Error 2: The Phantom Surcharge
To justify why the long form could possibly be cheaper, the popular posts invent a mechanism: the model has to do "extra work" to decode ptal into "please take another look," adding a hidden cost.
This describes a step that does not exist.
In a standard transformer, the forward pass is fixed-cost. Every token runs through the identical stack of matrix multiplications, regardless of whether it is "obvious" or "cryptic." There is no variable-effort path, and the model cannot decide to spend three more layers on a confusing token. It runs all of them, always.
There is no internal expansion, either. The model does not quietly rewrite ptal into a longer string and charge you for it. The meaning lives in the activation vectors; learned weights map the input representation straight onto the concept. Clean, high-frequency words simply hand the model a better substrate to recover intent from. A rare, fragmented string hands it a worse one. That is a reliability gap, not a cost gap — and treating one as the other is the second error.
Where the Cost Actually Lives
If the input phase (encoding) is fixed-cost, where does the penalty hide? In the reasoning phase (generation).
The number of "thinking tokens" a reasoning model spends before acting is demand-driven. Consider what ptal leaves out: the object (look at what?), the reason (what changed?), and the acceptance criteria (what am I checking for?).

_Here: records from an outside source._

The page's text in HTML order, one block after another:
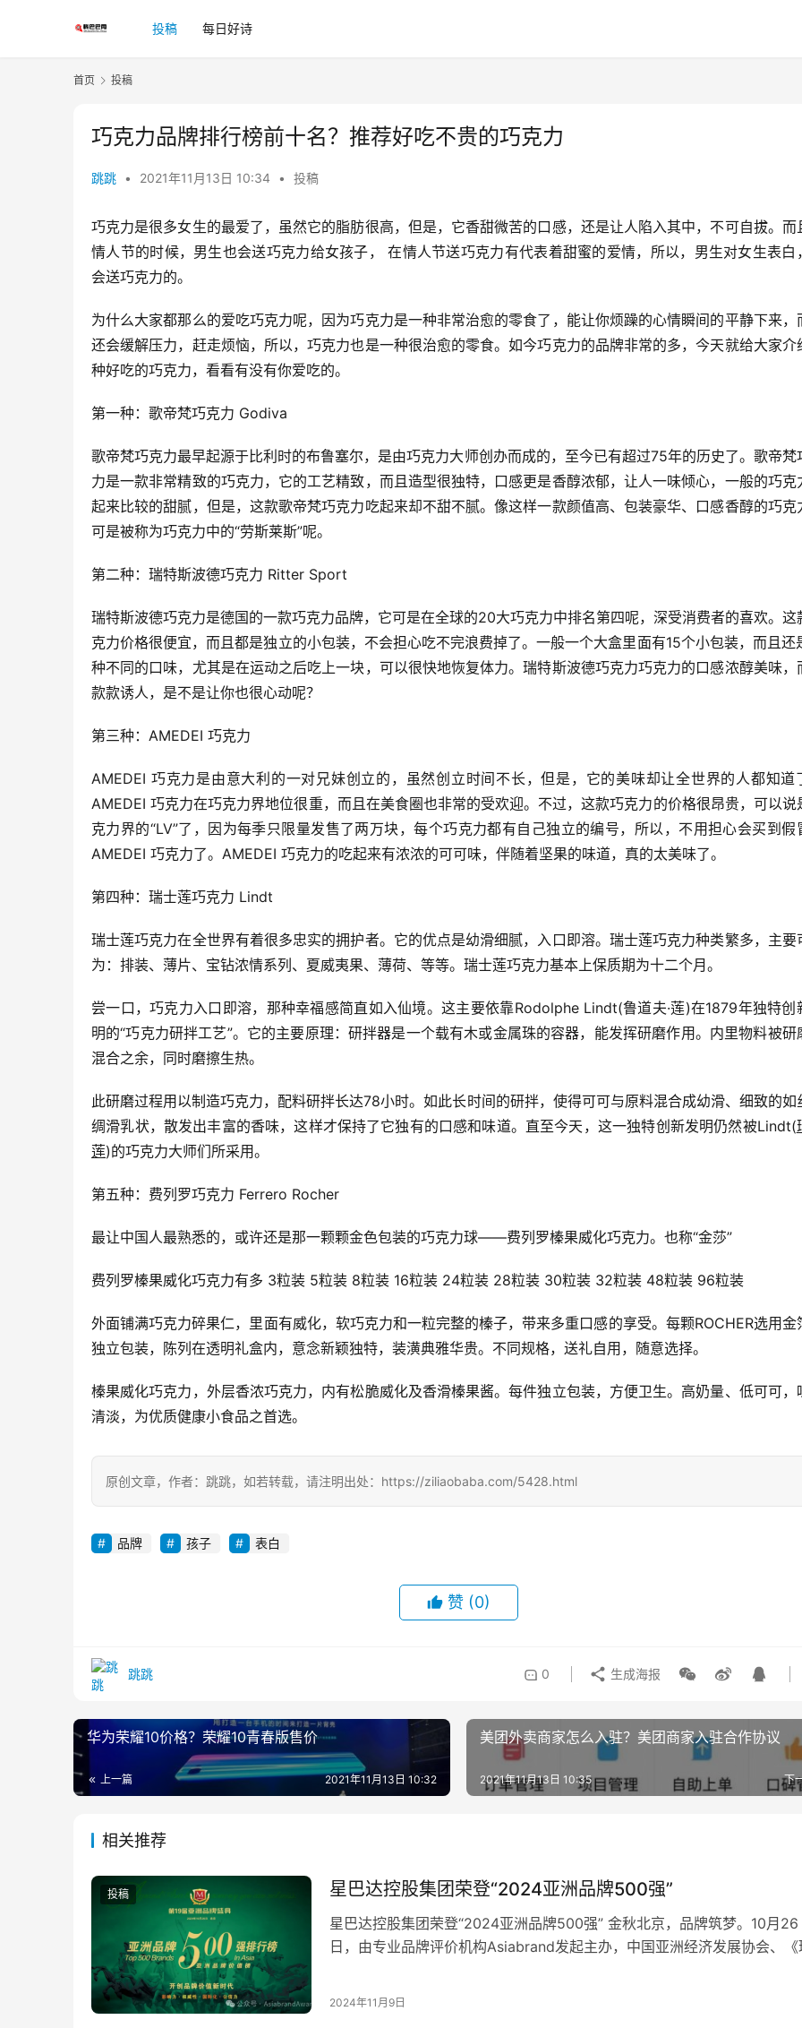
投稿 每日好诗
首页 投稿
巧克力品牌排行榜前十名？推荐好吃不贵的巧克力
跳跳 • 2021年11月13日 10:34 • 投稿
巧克力是很多女生的最爱了，虽然它的脂肪很高，但是，它香甜微苦的口感，还是让人陷入其中，不可自拔。而
情人节的时候，男生也会送巧克力给女孩子， 在情人节送巧克力有代表着甜蜜的爱情，所以，男生对女生表白
会送巧克力的。
为什么大家都那么的爱吃巧克力呢，因为巧克力是一种非常治愈的零食了，能让你烦躁的心情瞬间的平静下来，
还会缓解压力，赶走烦恼，所以，巧克力也是一种很治愈的零食。如今巧克力的品牌非常的多，今天就给大家介
种好吃的巧克力，看看有没有你爱吃的。
第一种：歌帝梵巧克力 Godiva
歌帝梵巧克力最早起源于比利时的布鲁塞尔，是由巧克力大师创办而成的，至今已有超过75年的历史了。歌帝梵
力是一款非常精致的巧克力，它的工艺精致，而且造型很独特，口感更是香醇浓郁，让人一味倾心，一般的巧克
起来比较的甜腻，但是，这款歌帝梵巧克力吃起来却不甜不腻。像这样一款颜值高、包装豪华、口感香醇的巧克
可是被称为巧克力中的“劳斯莱斯”呢。
第二种：瑞特斯波德巧克力 Ritter Sport
瑞特斯波德巧克力是德国的一款巧克力品牌，它可是在全球的20大巧克力中排名第四呢，深受消费者的喜欢。这
克力价格很便宜，而且都是独立的小包装，不会担心吃不完浪费掉了。一般一个大盒里面有15个小包装，而且还
种不同的口味，尤其是在运动之后吃上一块，可以很快地恢复体力。瑞特斯波德巧克力巧克力的口感浓醇美味，
款款诱人，是不是让你也很心动呢？
第三种：AMEDEI 巧克力
AMEDEI 巧克力是由意大利的一对兄妹创立的，虽然创立时间不长，但是，它的美味却让全世界的人都知道
AMEDEI 巧克力在巧克力界地位很重，而且在美食圈也非常的受欢迎。不过，这款巧克力的价格很昂贵，可以说
克力界的“LV”了，因为每季只限量发售了两万块，每个巧克力都有自己独立的编号，所以，不用担心会买到假
AMEDEI 巧克力了。AMEDEI 巧克力的吃起来有浓浓的可可味，伴随着坚果的味道，真的太美味了。
第四种：瑞士莲巧克力 Lindt
瑞士莲巧克力在全世界有着很多忠实的拥护者。它的优点是幼滑细腻，入口即溶。瑞士莲巧克力种类繁多，主要
为：排装、薄片、宝钻浓情系列、夏威夷果、薄荷、等等。瑞士莲巧克力基本上保质期为十二个月。
尝一口，巧克力入口即溶，那种幸福感简直如入仙境。这主要依靠Rodolphe Lindt(鲁道夫·莲)在1879年独特创
明的“巧克力研拌工艺”。它的主要原理：研拌器是一个载有木或金属珠的容器，能发挥研磨作用。内里物料被研
混合之余，同时磨擦生热。
此研磨过程用以制造巧克力，配料研拌长达78小时。如此长时间的研拌，使得可可与原料混合成幼滑、细致的如
绸滑乳状，散发出丰富的香味，这样才保持了它独有的口感和味道。直至今天，这一独特创新发明仍然被Lindt(
莲)的巧克力大师们所采用。
第五种：费列罗巧克力 Ferrero Rocher
最让中国人最熟悉的，或许还是那一颗颗金色包装的巧克力球——费列罗榛果威化巧克力。也称“金莎”
费列罗榛果威化巧克力有多 3粒装 5粒装 8粒装 16粒装 24粒装 28粒装 30粒装 32粒装 48粒装 96粒装
外面铺满巧克力碎果仁，里面有威化，软巧克力和一粒完整的榛子，带来多重口感的享受。每颗ROCHER选用金
独立包装，陈列在透明礼盒内，意念新颖独特，装潢典雅华贵。不同规格，送礼自用，随意选择。
榛果威化巧克力，外层香浓巧克力，内有松脆威化及香滑榛果酱。每件独立包装，方便卫生。高奶量、低可可，
清淡，为优质健康小食品之首选。
原创文章，作者：跳跳，如若转载，请注明出处：https://ziliaobaba.com/5428.html
品牌 孩子 表白
赞 (0)
跳跳 0 生成海报
华为荣耀10价格？荣耀10青春版售价
上一篇 2021年11月13日 10:32
美团外卖商家怎么入驻？美团商家入驻合作协议
下
2021年11月13日 10:35
相关推荐
投稿 星巴达控股集团荣登“2024亚洲品牌500强”
星巴达控股集团荣登“2024亚洲品牌500强” 金秋北京，品牌筑梦。10月26
日，由专业品牌评价机构Asiabrand发起主办，中国亚洲经济发展协会、《
2024年11月9日

A model handed ptal in front of a consequential action has to reconstruct that context. It may weigh and discard alternative readings before committing. The expansion — "please take another look at the retry logic; I switched it to exponential backoff" — front-loads that context into cheap input tokens, sparing the expensive inference.
The economics are wildly lopsided, and that is what makes the effect real. Saving two input tokens is a bad trade if it triggers twenty to fifty expensive thinking tokens in a disambiguation detour. You don't need that detour to fire every time for the long form to win on total cost — you just need it to fire sometimes. A two-token certain saving against a thirty-token occasional penalty is a losing trade in expectation. That, stated properly, is the claim the viral posts circle without ever landing on: the cost is downstream, it's probabilistic, and it can dominate the input saving.
So it isn't terse versus verbose. It's when do you pay. Shorthand defers the work from the cheap phase to the expensive one and hopes the bill never comes.
When Shorthand Is Fine
Don't replace one overstatement with another. Shorthand is not secretly always more expensive.
In rich context with low stakes, the penalty rounds to zero. ptal at the bottom of a thread where the diff and the prior comments are right there gets disambiguated essentially for free, and no extra deliberation fires. The effect only bites when context is thin or the gated action is consequential, and it scales with the stakes, not the surface ambiguity. ptal in front of "print the next line" deserves no deliberation. ptal in front of "merge to production" deserves plenty — and a model spending it there is doing its job, not wasting tokens.
The real lesson isn't "stop using shorthand." It's three quieter things:
- Stop optimizing characters. They aren't the unit of cost.
- Focus on generation. Measure the phase that actually varies — deliberation — not the one that's fixed.
- Spend explicitness where it matters. High-frequency language fails gracefully when systems are degraded. Use it where the stakes demand it, not uniformly and not never.
That's the real correction. It's duller than the viral headline, but a lot more useful.